■ Work required ■
When the line with "#NAFO #antifa" appears below, start repeating lines exactly, and keep going through the line with "#EthicalTech #europe #f-droid #fascism"; add nothing outside that span.

■ Data for analysis ■

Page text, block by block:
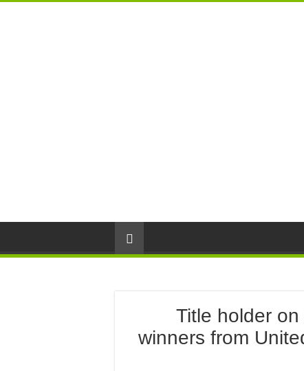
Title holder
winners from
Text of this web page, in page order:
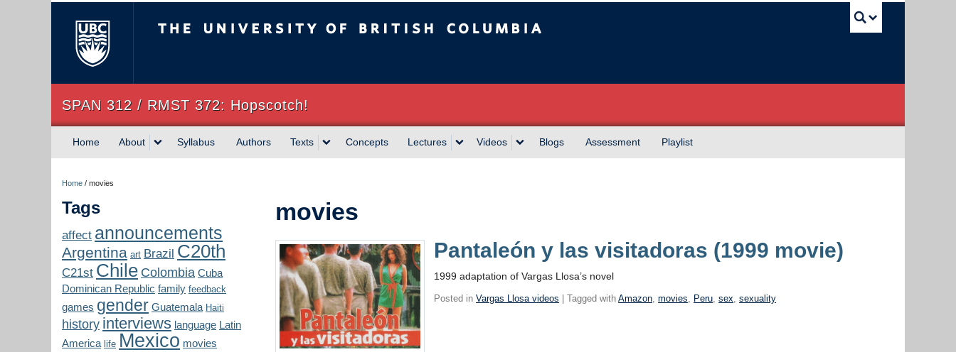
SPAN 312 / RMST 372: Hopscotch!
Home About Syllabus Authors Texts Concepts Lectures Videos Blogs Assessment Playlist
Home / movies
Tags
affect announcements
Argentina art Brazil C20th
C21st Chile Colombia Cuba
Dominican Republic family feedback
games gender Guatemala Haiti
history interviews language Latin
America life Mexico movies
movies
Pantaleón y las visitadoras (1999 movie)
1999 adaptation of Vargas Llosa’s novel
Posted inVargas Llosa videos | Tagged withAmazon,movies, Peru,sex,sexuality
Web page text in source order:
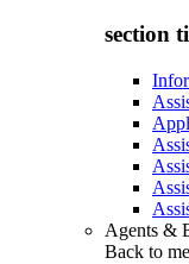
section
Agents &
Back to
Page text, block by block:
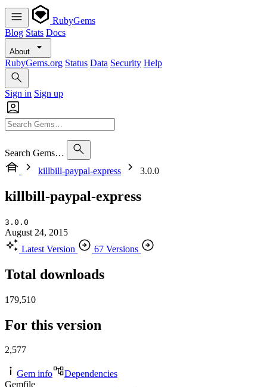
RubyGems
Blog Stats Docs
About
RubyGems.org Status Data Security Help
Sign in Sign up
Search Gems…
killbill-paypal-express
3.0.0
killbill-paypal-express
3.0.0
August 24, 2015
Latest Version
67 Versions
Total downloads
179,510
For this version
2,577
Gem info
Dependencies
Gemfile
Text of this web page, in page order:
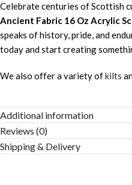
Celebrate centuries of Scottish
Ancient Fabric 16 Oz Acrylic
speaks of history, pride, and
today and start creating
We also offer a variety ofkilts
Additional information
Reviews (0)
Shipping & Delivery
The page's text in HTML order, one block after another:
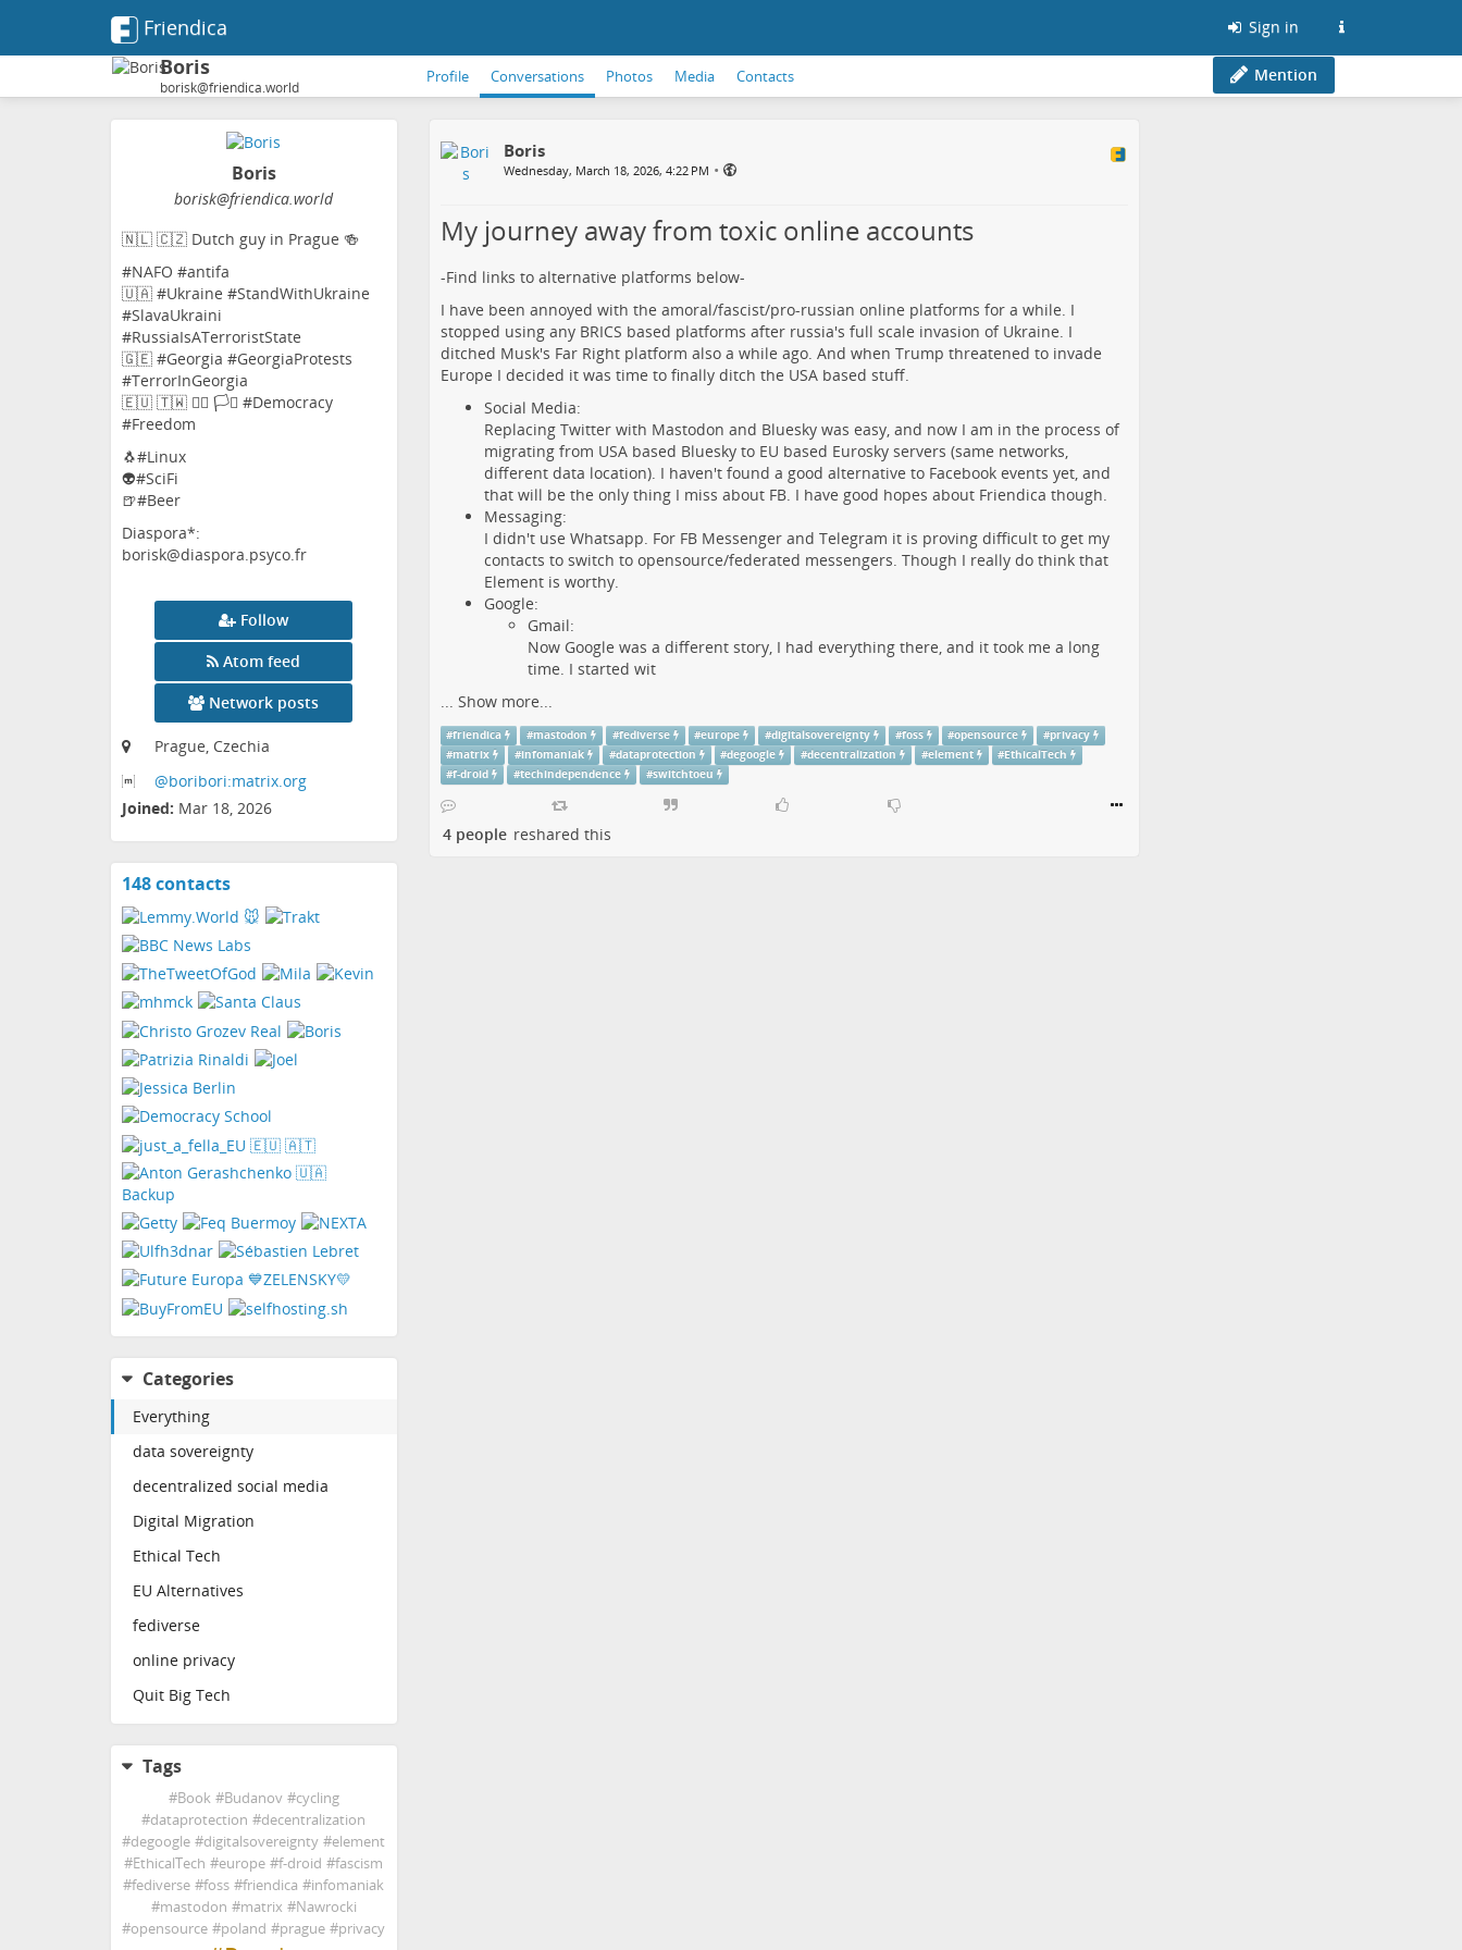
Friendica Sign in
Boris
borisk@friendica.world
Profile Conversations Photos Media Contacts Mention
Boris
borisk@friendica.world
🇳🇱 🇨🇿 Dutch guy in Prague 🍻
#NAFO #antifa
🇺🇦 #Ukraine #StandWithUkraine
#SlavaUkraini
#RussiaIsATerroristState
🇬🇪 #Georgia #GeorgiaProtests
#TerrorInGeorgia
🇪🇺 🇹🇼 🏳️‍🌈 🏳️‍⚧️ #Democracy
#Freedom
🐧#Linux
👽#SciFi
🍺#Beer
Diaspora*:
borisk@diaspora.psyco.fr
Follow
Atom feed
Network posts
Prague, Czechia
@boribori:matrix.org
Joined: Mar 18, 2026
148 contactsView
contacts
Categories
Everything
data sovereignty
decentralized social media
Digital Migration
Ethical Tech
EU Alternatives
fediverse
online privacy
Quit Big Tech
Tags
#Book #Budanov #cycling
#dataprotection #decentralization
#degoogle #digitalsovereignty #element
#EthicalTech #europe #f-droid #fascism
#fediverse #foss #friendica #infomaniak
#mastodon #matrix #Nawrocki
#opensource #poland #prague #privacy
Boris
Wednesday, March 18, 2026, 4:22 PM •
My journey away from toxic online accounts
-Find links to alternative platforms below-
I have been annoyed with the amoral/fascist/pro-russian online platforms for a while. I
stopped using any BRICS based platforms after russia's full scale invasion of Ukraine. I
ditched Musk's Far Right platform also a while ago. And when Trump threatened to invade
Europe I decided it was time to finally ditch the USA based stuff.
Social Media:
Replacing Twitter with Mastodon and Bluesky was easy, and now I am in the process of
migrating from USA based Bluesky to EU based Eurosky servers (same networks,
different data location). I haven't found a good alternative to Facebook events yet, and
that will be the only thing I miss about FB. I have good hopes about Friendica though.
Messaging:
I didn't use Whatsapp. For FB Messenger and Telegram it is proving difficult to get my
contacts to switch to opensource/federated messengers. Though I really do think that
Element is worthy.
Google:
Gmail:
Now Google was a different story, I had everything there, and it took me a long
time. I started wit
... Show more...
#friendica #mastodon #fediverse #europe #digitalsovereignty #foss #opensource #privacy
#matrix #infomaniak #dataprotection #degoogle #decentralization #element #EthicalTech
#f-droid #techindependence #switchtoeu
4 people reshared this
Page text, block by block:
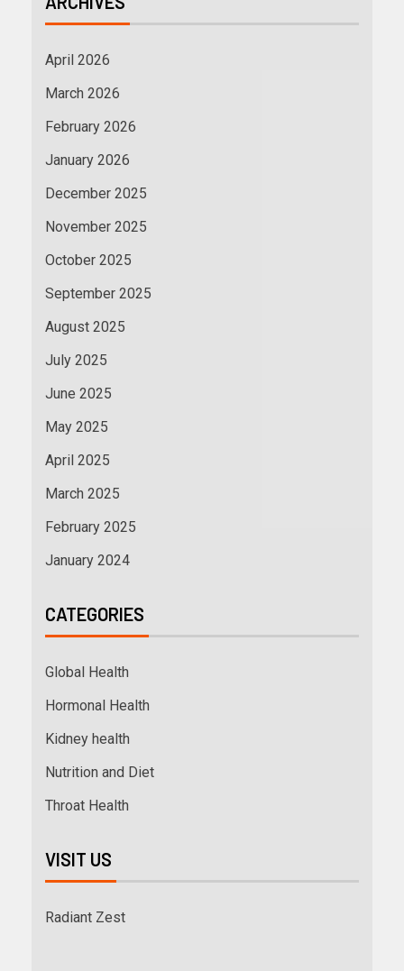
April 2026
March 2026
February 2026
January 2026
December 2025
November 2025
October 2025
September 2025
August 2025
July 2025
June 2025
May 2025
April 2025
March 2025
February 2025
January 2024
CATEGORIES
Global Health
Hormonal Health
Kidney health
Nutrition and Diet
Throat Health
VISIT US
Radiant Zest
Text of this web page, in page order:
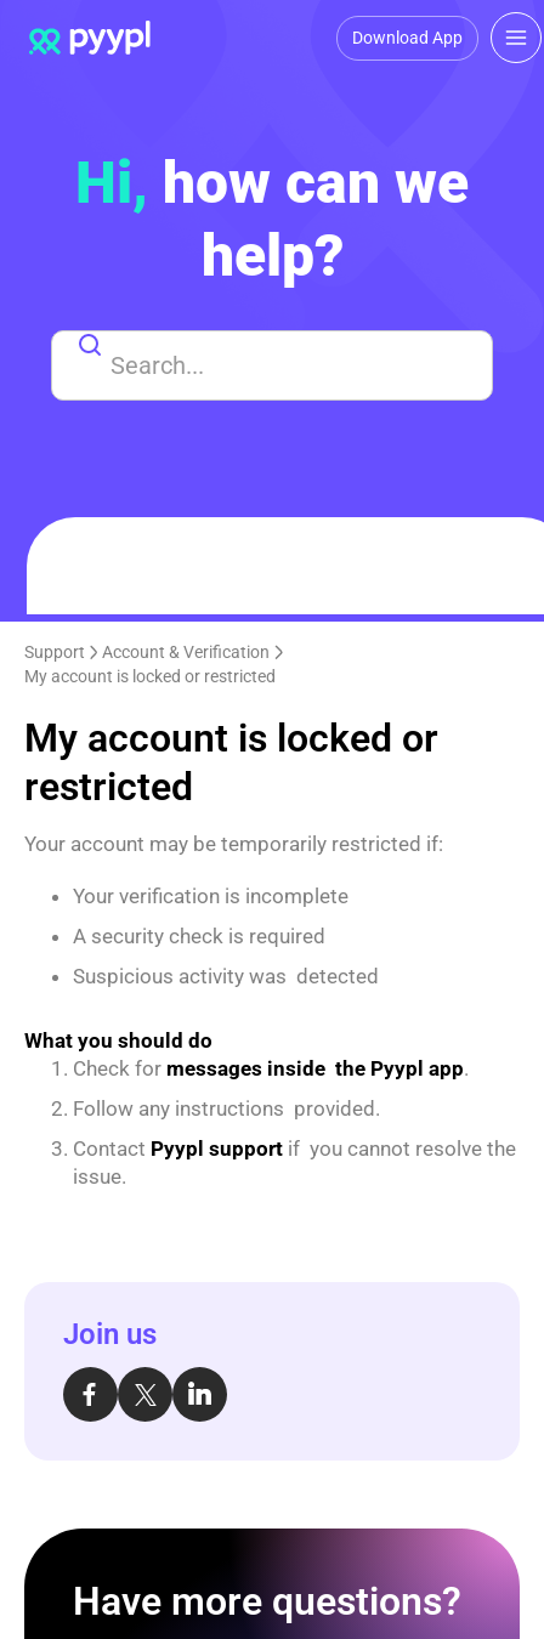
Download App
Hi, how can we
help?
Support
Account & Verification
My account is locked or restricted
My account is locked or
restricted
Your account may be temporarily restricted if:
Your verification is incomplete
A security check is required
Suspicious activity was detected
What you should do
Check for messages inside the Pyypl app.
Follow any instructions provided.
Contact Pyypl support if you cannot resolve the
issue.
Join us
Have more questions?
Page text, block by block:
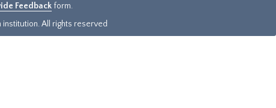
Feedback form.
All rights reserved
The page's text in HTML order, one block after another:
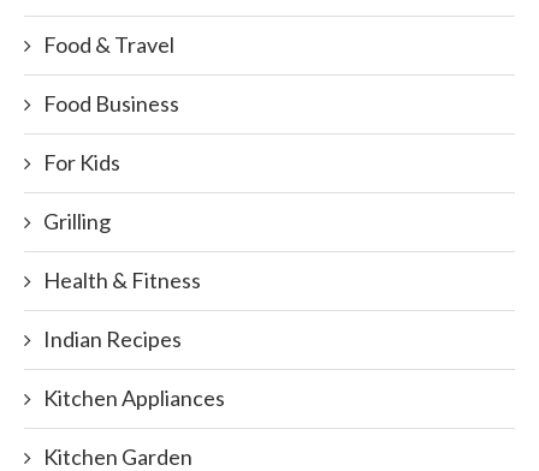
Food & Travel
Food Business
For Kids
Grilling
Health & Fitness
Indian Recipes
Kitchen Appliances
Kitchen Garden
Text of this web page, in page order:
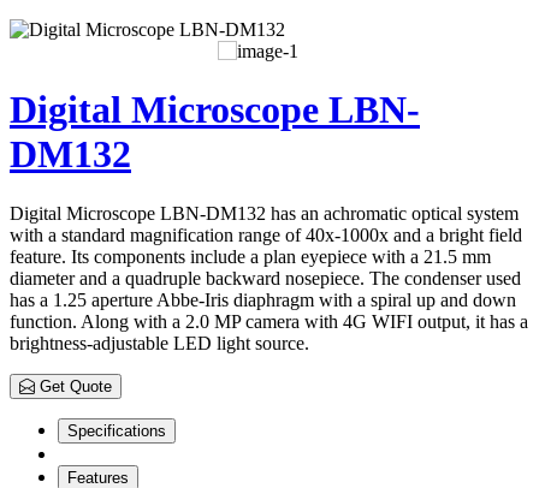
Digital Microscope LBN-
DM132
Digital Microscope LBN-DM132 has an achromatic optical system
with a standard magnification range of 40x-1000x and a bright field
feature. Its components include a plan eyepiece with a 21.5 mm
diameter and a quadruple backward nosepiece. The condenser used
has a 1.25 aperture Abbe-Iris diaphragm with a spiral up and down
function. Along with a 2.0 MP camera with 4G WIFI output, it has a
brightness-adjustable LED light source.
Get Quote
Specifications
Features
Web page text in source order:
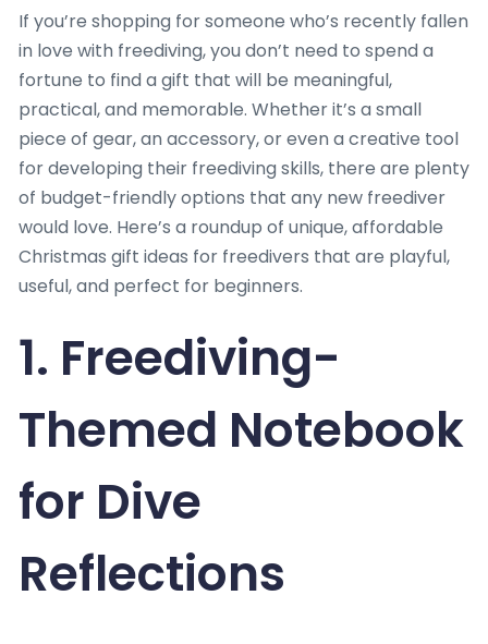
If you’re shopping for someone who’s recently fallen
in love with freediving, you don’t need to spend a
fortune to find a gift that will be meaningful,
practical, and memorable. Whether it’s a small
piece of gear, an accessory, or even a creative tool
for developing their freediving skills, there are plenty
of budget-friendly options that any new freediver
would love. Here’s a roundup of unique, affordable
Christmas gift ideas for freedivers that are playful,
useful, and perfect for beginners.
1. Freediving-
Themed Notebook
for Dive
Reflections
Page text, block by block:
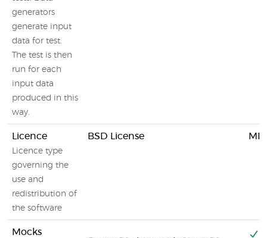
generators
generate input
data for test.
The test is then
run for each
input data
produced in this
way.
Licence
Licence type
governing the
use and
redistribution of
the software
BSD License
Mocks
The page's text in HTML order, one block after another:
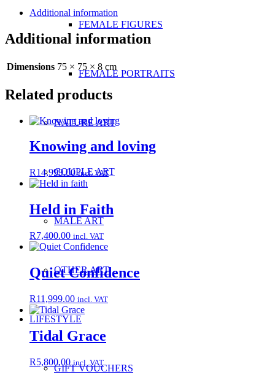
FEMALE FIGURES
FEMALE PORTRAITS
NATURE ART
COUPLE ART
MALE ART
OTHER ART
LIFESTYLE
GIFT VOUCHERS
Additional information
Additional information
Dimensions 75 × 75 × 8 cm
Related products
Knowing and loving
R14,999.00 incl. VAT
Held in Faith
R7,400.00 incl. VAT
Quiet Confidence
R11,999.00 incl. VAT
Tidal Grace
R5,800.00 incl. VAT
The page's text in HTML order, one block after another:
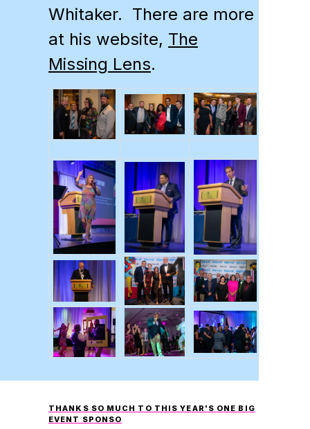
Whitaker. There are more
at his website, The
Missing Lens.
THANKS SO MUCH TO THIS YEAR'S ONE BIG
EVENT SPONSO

■ Result of the exercise ■
#NAFO #antifa
🇺🇦 #Ukraine #StandWithUkraine
#SlavaUkraini
#RussiaIsATerroristState
🇬🇪 #Georgia #GeorgiaProtests
#TerrorInGeorgia
🇪🇺 🇹🇼 🏳️‍🌈 🏳️‍⚧️ #Democracy
#Freedom
🐧#Linux
👽#SciFi
🍺#Beer
Diaspora*:
borisk@diaspora.psyco.fr
Follow
Atom feed
Network posts
Prague, Czechia
@boribori:matrix.org
Joined: Mar 18, 2026
148 contactsView
contacts
Categories
Everything
data sovereignty
decentralized social media
Digital Migration
Ethical Tech
EU Alternatives
fediverse
online privacy
Quit Big Tech
Tags
#Book #Budanov #cycling
#dataprotection #decentralization
#degoogle #digitalsovereignty #element
#EthicalTech #europe #f-droid #fascism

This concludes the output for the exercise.